Supplied entries
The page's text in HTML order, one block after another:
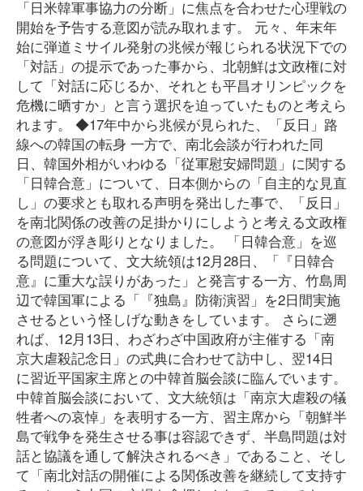
「日米韓軍事協力の分断」に焦点を合わせた心理戦の
開始を予告する意図が読み取れます。 元々、年末年
始に弾道ミサイル発射の兆候が報じられる状況下での
「対話」の提示であった事から、北朝鮮は文政権に対
して「対話に応じるか、それとも平昌オリンピックを
危機に晒すか」と言う選択を迫っていたものと考えら
れます。 ◆17年中から兆候が見られた、「反日」路
線への韓国の転身 一方で、南北会談が行われた同
日、韓国外相がいわゆる「従軍慰安婦問題」に関する
「日韓合意」について、日本側からの「自主的な見直
し」の要求とも取れる声明を発出した事で、「反日」
を南北関係の改善の足掛かりにしようと考える文政権
の意図が浮き彫りとなりました。 「日韓合意」を巡
る問題について、文大統領は12月28日、「『日韓合
意』に重大な誤りがあった」と発言する一方、竹島周
辺で韓国軍による「『独島』防衛演習」を2日間実施
させるという怪しげな動きをしています。 さらに遡
れば、12月13日、わざわざ中国政府が主催する「南
京大虐殺記念日」の式典に合わせて訪中し、翌14日
に習近平国家主席との中韓首脳会談に臨んでいます。
中韓首脳会談において、文大統領は「南京大虐殺の犠
牲者への哀悼」を表明する一方、習主席から「朝鮮半
島で戦争を発生させる事は容認できず、半島問題は対
話と協議を通して解決されるべき」であること、そし
て「南北対話の開催による関係改善を継続して支持す
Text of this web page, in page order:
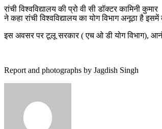
रांची विश्वविद्यालय की प्रो वी सी डॉक्टर कामिनी कुमार
ने कहा रांची विश्वविद्यालय का योग विभाग अनूठा है
इस अवसर पर टूलू सरकार ( एच ओ डी योग विभाग),
Report and photographs by Jagdish Singh
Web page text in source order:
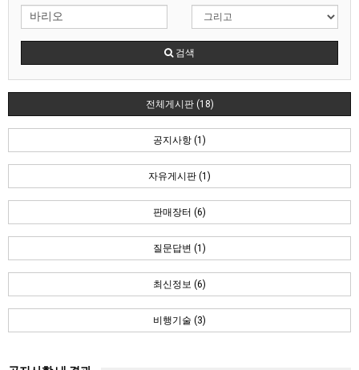
검색
전체게시판 (18)
공지사항 (1)
자유게시판 (1)
판매장터 (6)
질문답변 (1)
최신정보 (6)
비행기술 (3)
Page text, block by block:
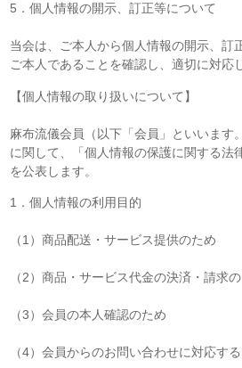
5．個人情報の開示、訂正等について
当会は、ご本人から個人情報の開示、訂
ご本人であることを確認し、適切に対応
【個人情報の取り扱いについて】
麻布流儀会員（以下「会員」といいます
に関して、「個人情報の保護に関する法
を公表します。
1．個人情報の利用目的
（1）商品配送・サービス提供のため
（2）商品・サービス代金の決済・請求
（3）会員の本人確認のため
（4）会員からのお問い合わせに対応す

Directions
Hand back all the entries exactly, leaving out the pictures.

Your solution
The page's text in HTML order, one block after another:
「日米韓軍事協力の分断」に焦点を合わせた心理戦の
開始を予告する意図が読み取れます。 元々、年末年
始に弾道ミサイル発射の兆候が報じられる状況下での
「対話」の提示であった事から、北朝鮮は文政権に対
して「対話に応じるか、それとも平昌オリンピックを
危機に晒すか」と言う選択を迫っていたものと考えら
れます。 ◆17年中から兆候が見られた、「反日」路
線への韓国の転身 一方で、南北会談が行われた同
日、韓国外相がいわゆる「従軍慰安婦問題」に関する
「日韓合意」について、日本側からの「自主的な見直
し」の要求とも取れる声明を発出した事で、「反日」
を南北関係の改善の足掛かりにしようと考える文政権
の意図が浮き彫りとなりました。 「日韓合意」を巡
る問題について、文大統領は12月28日、「『日韓合
意』に重大な誤りがあった」と発言する一方、竹島周
辺で韓国軍による「『独島』防衛演習」を2日間実施
させるという怪しげな動きをしています。 さらに遡
れば、12月13日、わざわざ中国政府が主催する「南
京大虐殺記念日」の式典に合わせて訪中し、翌14日
に習近平国家主席との中韓首脳会談に臨んでいます。
中韓首脳会談において、文大統領は「南京大虐殺の犠
牲者への哀悼」を表明する一方、習主席から「朝鮮半
島で戦争を発生させる事は容認できず、半島問題は対
話と協議を通して解決されるべき」であること、そし
て「南北対話の開催による関係改善を継続して支持す
Text of this web page, in page order:
रांची विश्वविद्यालय की प्रो वी सी डॉक्टर कामिनी कुमार
ने कहा रांची विश्वविद्यालय का योग विभाग अनूठा है
इस अवसर पर टूलू सरकार ( एच ओ डी योग विभाग),
Report and photographs by Jagdish Singh
Web page text in source order:
검색
전체게시판 (18)
공지사항 (1)
자유게시판 (1)
판매장터 (6)
질문답변 (1)
최신정보 (6)
비행기술 (3)
Page text, block by block:
5．個人情報の開示、訂正等について
当会は、ご本人から個人情報の開示、訂
ご本人であることを確認し、適切に対応
【個人情報の取り扱いについて】
麻布流儀会員（以下「会員」といいます
に関して、「個人情報の保護に関する法
を公表します。
1．個人情報の利用目的
（1）商品配送・サービス提供のため
（2）商品・サービス代金の決済・請求
（3）会員の本人確認のため
（4）会員からのお問い合わせに対応す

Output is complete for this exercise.